Flakey AMD/ATI GPUs, including RX 5700 XT, Cross Validating, polluting the Database

Message boards : Number crunching : Flakey AMD/ATI GPUs, including RX 5700 XT, Cross Validating, polluting the Database
Message board moderation

To post messages, you must log in.

Previous · 1 · 2 · 3 · 4 · 5 · 6 · 7 . . . 21 · Next

AuthorMessage
catavalon21

Send message
Joined: 2 Nov 01
Posts: 13
Credit: 7,238,152
RAC: 48
United States
Message 2021399 - Posted: 2 Dec 2019, 2:36:49 UTC - in response to Message 2021395.  

Disregard my prior post. Turns out it is multiple 5700s cross validating bad results, which others have already posted is the situation.
ID: 2021399 · Report as offensive     Reply Quote
Stephen "Heretic" Crowdfunding Project Donor*Special Project $75 donorSpecial Project $250 donor
Volunteer tester
Avatar

Send message
Joined: 20 Sep 12
Posts: 5531
Credit: 192,787,363
RAC: 628
Australia
Message 2021455 - Posted: 2 Dec 2019, 19:32:03 UTC

. . Well I never ....

. . How annoying, one of my completed WUs got mugged by a couple of ATI hosts that are spewing out invalids all over the place. My (probably) valid result got binned because these 2 delinquent hosts agreed with each other even though most of the results on both machines are invalidated against other hosts. I have to wonder how often this happens ... there could be a lot of such trashy results in the database. :(

https://setiathome.berkeley.edu/workunit.php?wuid=3766336632

Stephen

:(
ID: 2021455 · Report as offensive     Reply Quote
Bluerazor

Send message
Joined: 22 May 99
Posts: 15
Credit: 3,889,427
RAC: 12
United States
Message 2021507 - Posted: 3 Dec 2019, 3:03:37 UTC - in response to Message 2021455.  

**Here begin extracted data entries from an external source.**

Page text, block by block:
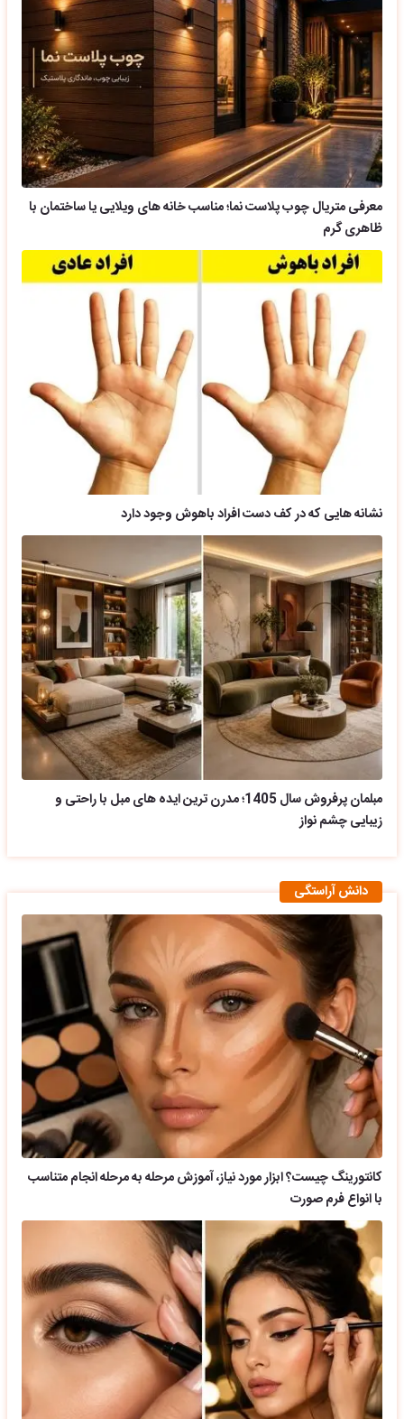
معرفی متریال چوب پلاست نما؛ مناسب خانه های ویلایی یا ساختمان با
ظاهری گرم
نشانه هایی که در کف دست افراد باهوش وجود دارد
مبلمان پرفروش سال 1405؛ مدرن ترین ایده های مبل با راحتی و
زیبایی چشم نواز
دانش آراستگی
کانتورینگ چیست؟ ابزار مورد نیاز، آموزش مرحله به مرحله انجام متناسب
با انواع فرم صورت

Is there any simple way to demonstrate this problem as a reproducible issue to submit to AMD? For example, is it possible to capture a "known" work unit and run it on two systems (one with RX5700 and one with an older AMD card, for example) to show that RX 5700 gets the results wrong? This would allow AMD to debug the issue, presumably. Raistmer filed a complaint with them, but they were looking for more information to reproduce the problem - which seems to relate to OpenCL on Windows specifically.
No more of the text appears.